Source data =
↓

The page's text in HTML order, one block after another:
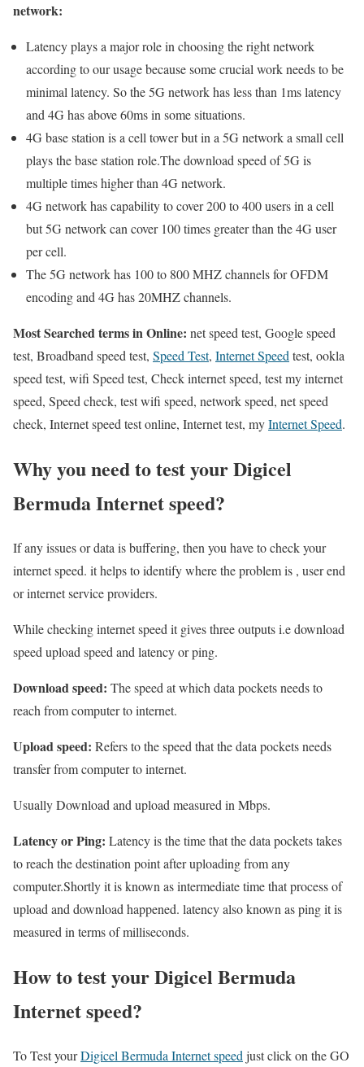
network:
Latency plays a major role in choosing the right network
according to our usage because some crucial work needs to be
minimal latency. So the 5G network has less than 1ms latency
and 4G has above 60ms in some situations.
4G base station is a cell tower but in a 5G network a small cell
plays the base station role.The download speed of 5G is
multiple times higher than 4G network.
4G network has capability to cover 200 to 400 users in a cell
but 5G network can cover 100 times greater than the 4G user
per cell.
The 5G network has 100 to 800 MHZ channels for OFDM
encoding and 4G has 20MHZ channels.
Most Searched terms in Online: net speed test, Google speed
test, Broadband speed test, Speed Test, Internet Speedtest, ookla
speed test, wifi Speed test, Check internet speed, test my internet
speed, Speed check, test wifi speed, network speed, net speed
check, Internet speed test online, Internet test, myInternet Speed.
Why you need to test your Digicel
Bermuda Internet speed?
If any issues or data is buffering, then you have to check your
internet speed. it helps to identify where the problem is , user end
or internet service providers.
While checking internet speed it gives three outputs i.e download
speed upload speed and latency or ping.
Download speed: The speed at which data pockets needs to
reach from computer to internet.
Upload speed: Refers to the speed that the data pockets needs
transfer from computer to internet.
Usually Download and upload measured in Mbps.
Latency or Ping: Latency is the time that the data pockets takes
to reach the destination point after uploading from any
computer.Shortly it is known as intermediate time that process of
upload and download happened. latency also known as ping it is
measured in terms of milliseconds.
How to test your Digicel Bermuda
Internet speed?
To Test yourDigicel Bermuda Internet speed just click on the GO
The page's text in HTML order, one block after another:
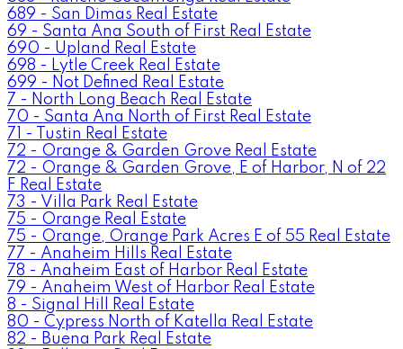
689 - San Dimas Real Estate
69 - Santa Ana South of First Real Estate
690 - Upland Real Estate
698 - Lytle Creek Real Estate
699 - Not Defined Real Estate
7 - North Long Beach Real Estate
70 - Santa Ana North of First Real Estate
71 - Tustin Real Estate
72 - Orange & Garden Grove Real Estate
72 - Orange & Garden Grove, E of Harbor, N of 22
F Real Estate
73 - Villa Park Real Estate
75 - Orange Real Estate
75 - Orange, Orange Park Acres E of 55 Real Estate
77 - Anaheim Hills Real Estate
78 - Anaheim East of Harbor Real Estate
79 - Anaheim West of Harbor Real Estate
8 - Signal Hill Real Estate
80 - Cypress North of Katella Real Estate
82 - Buena Park Real Estate
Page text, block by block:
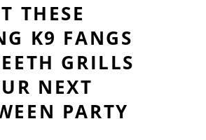
THESE
K9 FANGS
GRILLS
NEXT
PARTY
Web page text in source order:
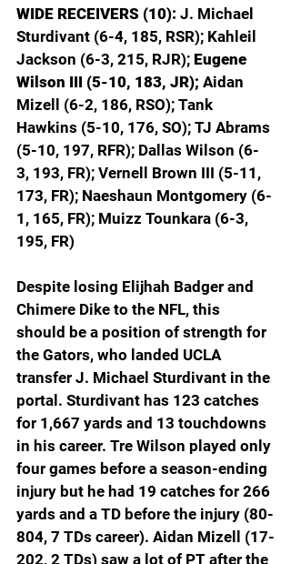
WIDE RECEIVERS (10): J. Michael
Sturdivant (6-4, 185, RSR); Kahleil
Jackson (6-3, 215, RJR); Eugene
Wilson III (5-10, 183, JR); Aidan
Mizell (6-2, 186, RSO); Tank
Hawkins (5-10, 176, SO); TJ Abrams
(5-10, 197, RFR); Dallas Wilson (6-
3, 193, FR); Vernell Brown III (5-11,
173, FR); Naeshaun Montgomery (6-
1, 165, FR); Muizz Tounkara (6-3,
195, FR)
Despite losing Elijhah Badger and
Chimere Dike to the NFL, this
should be a position of strength for
the Gators, who landed UCLA
transfer J. Michael Sturdivant in the
portal. Sturdivant has 123 catches
for 1,667 yards and 13 touchdowns
in his career. Tre Wilson played only
four games before a season-ending
injury but he had 19 catches for 266
yards and a TD before the injury (80-
804, 7 TDs career). Aidan Mizell (17-
202, 2 TDs) saw a lot of PT after the
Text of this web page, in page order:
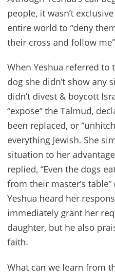
people, it wasn’t
entire world to “deny
their cross and follow
When Yeshua referred to
dog she didn’t show any
didn’t divest & boycott
“expose” the Talmud,
been replaced, or
everything Jewish. She
situation to her
replied, “Even the dogs
from their master’s
Yeshua heard her
immediately grant her
daughter, but he also
faith.
What can we learn from
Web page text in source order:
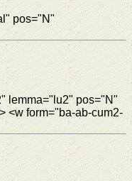
pos="N"
lemma="lu2" pos="N"
<w form="ba-ab-cum2-
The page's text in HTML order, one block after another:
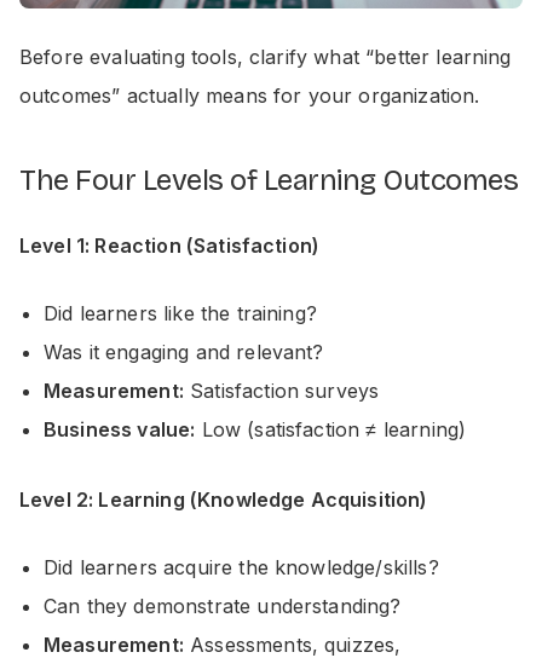
Before evaluating tools, clarify what “better learning
outcomes” actually means for your organization.
The Four Levels of Learning Outcomes
Level 1: Reaction (Satisfaction)
Did learners like the training?
Was it engaging and relevant?
Measurement: Satisfaction surveys
Business value: Low (satisfaction ≠ learning)
Level 2: Learning (Knowledge Acquisition)
Did learners acquire the knowledge/skills?
Can they demonstrate understanding?
Measurement: Assessments, quizzes,
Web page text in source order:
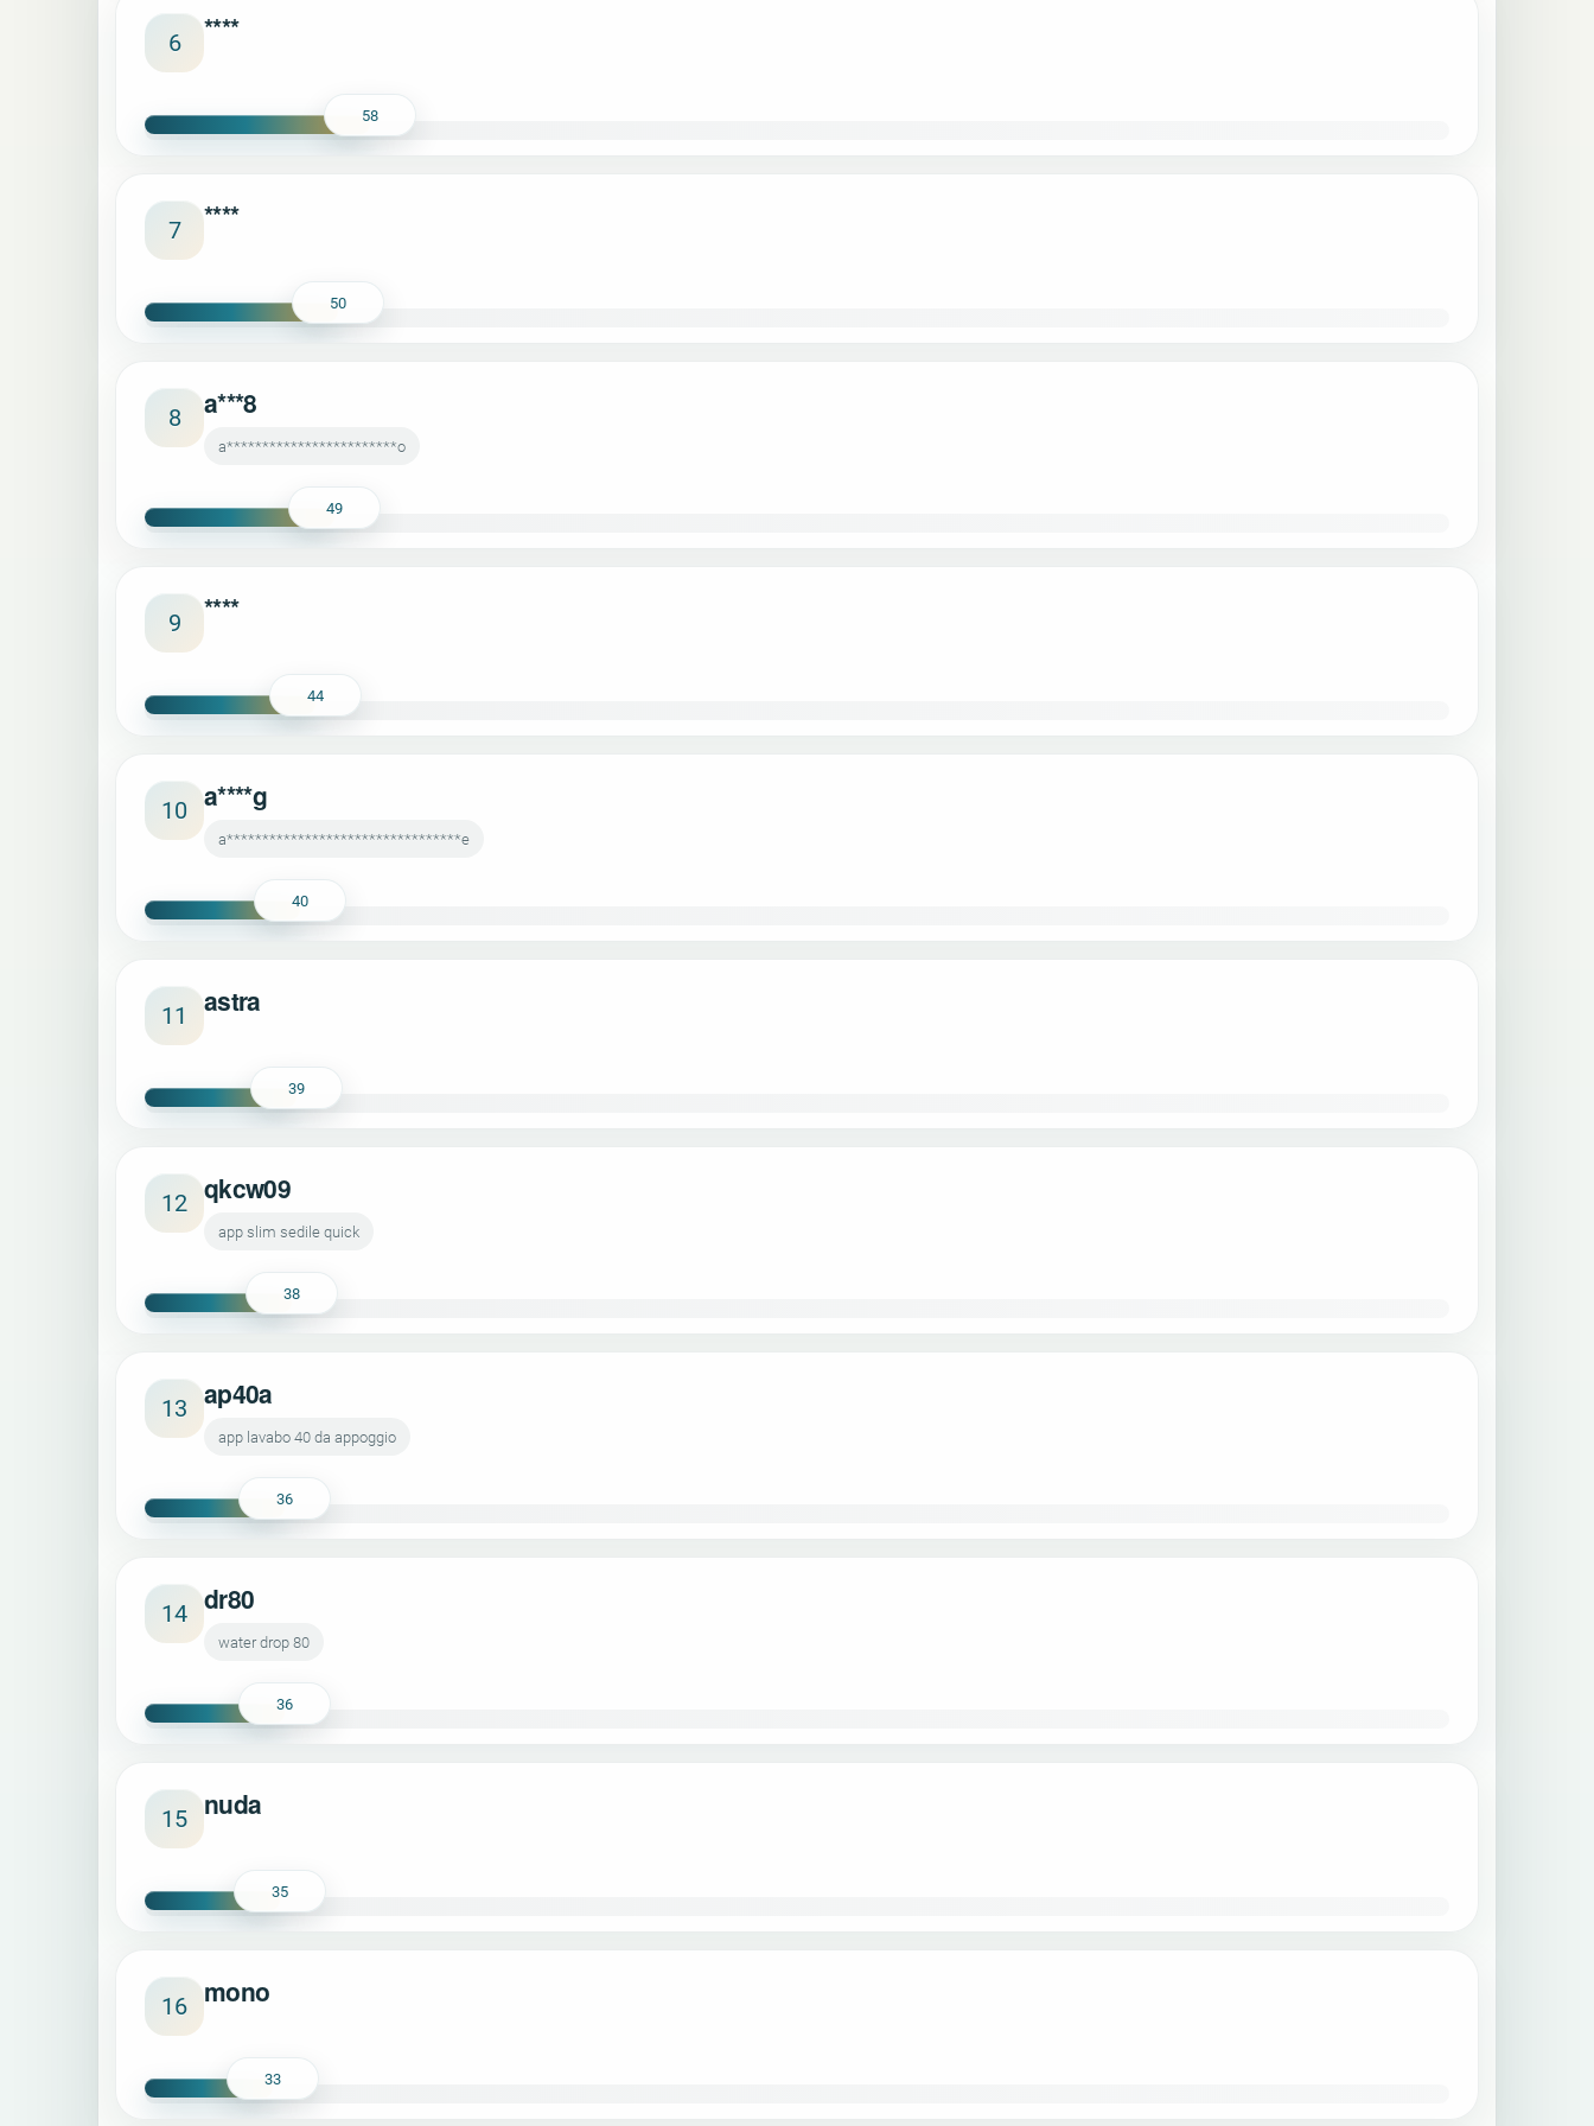
6 ****
58
7 ****
50
8 a***8
a************************o
49
9 ****
44
10 a****g
a*********************************e
40
11 astra
39
12 qkcw09
app slim sedile quick
38
13 ap40a
app lavabo 40 da appoggio
36
14 dr80
water drop 80
36
15 nuda
35
16 mono
33
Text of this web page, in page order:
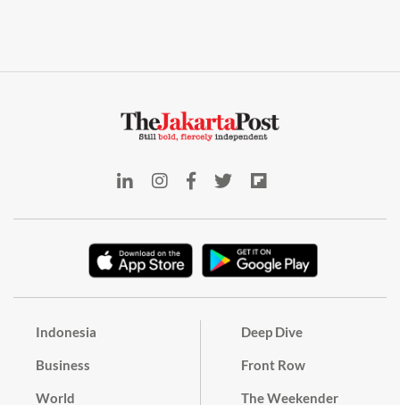
Indonesia
Business
World
Deep Dive
Front Row
The Weekender
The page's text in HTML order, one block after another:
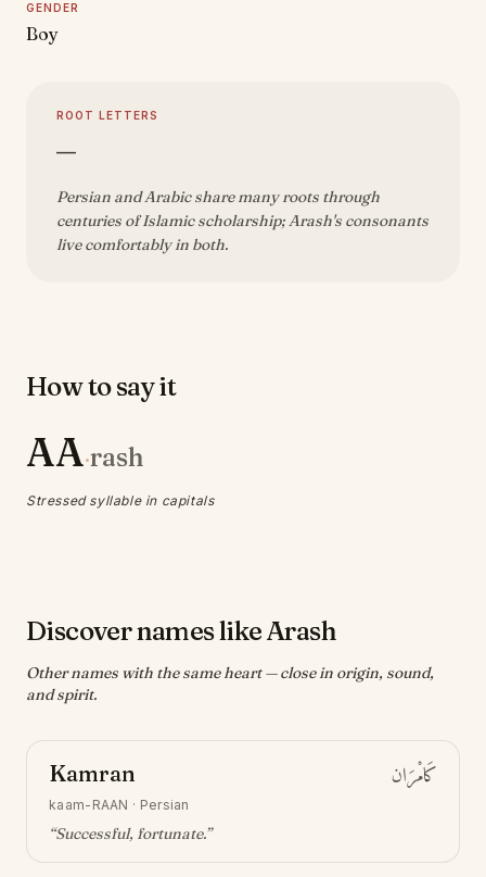
GENDER
Boy
ROOT LETTERS
—
Persian and Arabic share many roots through
centuries of Islamic scholarship; Arash's consonants
live comfortably in both.
How to say it
AA·rash
Stressed syllable in capitals
Discover names like Arash
Other names with the same heart — close in origin, sound,
and spirit.
Kamran كَامْرَان
kaam-RAAN · Persian
“Successful, fortunate.”
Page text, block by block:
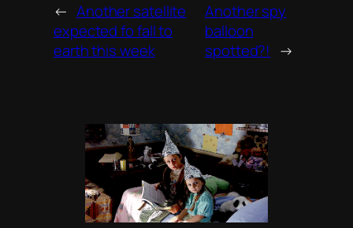
← Another satellite
expected fo fall to
earth this week
Another spy
balloon
spotted?! →
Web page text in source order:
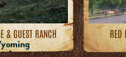
& GUEST RANCH RED
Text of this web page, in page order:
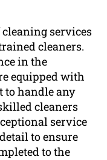
cleaning services
cleaners.
in the
equipped with
to handle any
cleaners
service
to ensure
to the

↑

What is expected = Each of the records above needs to be transcribed exactly, apart from its pictures.

Finished exercise =
The page's text in HTML order, one block after another:
network:
Latency plays a major role in choosing the right network
according to our usage because some crucial work needs to be
minimal latency. So the 5G network has less than 1ms latency
and 4G has above 60ms in some situations.
4G base station is a cell tower but in a 5G network a small cell
plays the base station role.The download speed of 5G is
multiple times higher than 4G network.
4G network has capability to cover 200 to 400 users in a cell
but 5G network can cover 100 times greater than the 4G user
per cell.
The 5G network has 100 to 800 MHZ channels for OFDM
encoding and 4G has 20MHZ channels.
Most Searched terms in Online: net speed test, Google speed
test, Broadband speed test, Speed Test, Internet Speedtest, ookla
speed test, wifi Speed test, Check internet speed, test my internet
speed, Speed check, test wifi speed, network speed, net speed
check, Internet speed test online, Internet test, myInternet Speed.
Why you need to test your Digicel
Bermuda Internet speed?
If any issues or data is buffering, then you have to check your
internet speed. it helps to identify where the problem is , user end
or internet service providers.
While checking internet speed it gives three outputs i.e download
speed upload speed and latency or ping.
Download speed: The speed at which data pockets needs to
reach from computer to internet.
Upload speed: Refers to the speed that the data pockets needs
transfer from computer to internet.
Usually Download and upload measured in Mbps.
Latency or Ping: Latency is the time that the data pockets takes
to reach the destination point after uploading from any
computer.Shortly it is known as intermediate time that process of
upload and download happened. latency also known as ping it is
measured in terms of milliseconds.
How to test your Digicel Bermuda
Internet speed?
To Test yourDigicel Bermuda Internet speed just click on the GO
The page's text in HTML order, one block after another:
689 - San Dimas Real Estate
69 - Santa Ana South of First Real Estate
690 - Upland Real Estate
698 - Lytle Creek Real Estate
699 - Not Defined Real Estate
7 - North Long Beach Real Estate
70 - Santa Ana North of First Real Estate
71 - Tustin Real Estate
72 - Orange & Garden Grove Real Estate
72 - Orange & Garden Grove, E of Harbor, N of 22
F Real Estate
73 - Villa Park Real Estate
75 - Orange Real Estate
75 - Orange, Orange Park Acres E of 55 Real Estate
77 - Anaheim Hills Real Estate
78 - Anaheim East of Harbor Real Estate
79 - Anaheim West of Harbor Real Estate
8 - Signal Hill Real Estate
80 - Cypress North of Katella Real Estate
82 - Buena Park Real Estate
Page text, block by block:
THESE
K9 FANGS
GRILLS
NEXT
PARTY
Web page text in source order:
WIDE RECEIVERS (10): J. Michael
Sturdivant (6-4, 185, RSR); Kahleil
Jackson (6-3, 215, RJR); Eugene
Wilson III (5-10, 183, JR); Aidan
Mizell (6-2, 186, RSO); Tank
Hawkins (5-10, 176, SO); TJ Abrams
(5-10, 197, RFR); Dallas Wilson (6-
3, 193, FR); Vernell Brown III (5-11,
173, FR); Naeshaun Montgomery (6-
1, 165, FR); Muizz Tounkara (6-3,
195, FR)
Despite losing Elijhah Badger and
Chimere Dike to the NFL, this
should be a position of strength for
the Gators, who landed UCLA
transfer J. Michael Sturdivant in the
portal. Sturdivant has 123 catches
for 1,667 yards and 13 touchdowns
in his career. Tre Wilson played only
four games before a season-ending
injury but he had 19 catches for 266
yards and a TD before the injury (80-
804, 7 TDs career). Aidan Mizell (17-
202, 2 TDs) saw a lot of PT after the
Text of this web page, in page order:
people, it wasn’t
entire world to “deny
their cross and follow
When Yeshua referred to
dog she didn’t show any
didn’t divest & boycott
“expose” the Talmud,
been replaced, or
everything Jewish. She
situation to her
replied, “Even the dogs
from their master’s
Yeshua heard her
immediately grant her
daughter, but he also
faith.
What can we learn from
Web page text in source order:
pos="N"
lemma="lu2" pos="N"
<w form="ba-ab-cum2-
The page's text in HTML order, one block after another:
Before evaluating tools, clarify what “better learning
outcomes” actually means for your organization.
The Four Levels of Learning Outcomes
Level 1: Reaction (Satisfaction)
Did learners like the training?
Was it engaging and relevant?
Measurement: Satisfaction surveys
Business value: Low (satisfaction ≠ learning)
Level 2: Learning (Knowledge Acquisition)
Did learners acquire the knowledge/skills?
Can they demonstrate understanding?
Measurement: Assessments, quizzes,
Web page text in source order:
6 ****
58
7 ****
50
8 a***8
a************************o
49
9 ****
44
10 a****g
a*********************************e
40
11 astra
39
12 qkcw09
app slim sedile quick
38
13 ap40a
app lavabo 40 da appoggio
36
14 dr80
water drop 80
36
15 nuda
35
16 mono
33
Text of this web page, in page order:
Indonesia
Business
World
Deep Dive
Front Row
The Weekender
The page's text in HTML order, one block after another:
GENDER
Boy
ROOT LETTERS
—
Persian and Arabic share many roots through
centuries of Islamic scholarship; Arash's consonants
live comfortably in both.
How to say it
AA·rash
Stressed syllable in capitals
Discover names like Arash
Other names with the same heart — close in origin, sound,
and spirit.
Kamran كَامْرَان
kaam-RAAN · Persian
“Successful, fortunate.”
Page text, block by block:
← Another satellite
expected fo fall to
earth this week
Another spy
balloon
spotted?! →
Web page text in source order:
& GUEST RANCH RED
Text of this web page, in page order:
cleaning services
cleaners.
in the
equipped with
to handle any
cleaners
service
to ensure
to the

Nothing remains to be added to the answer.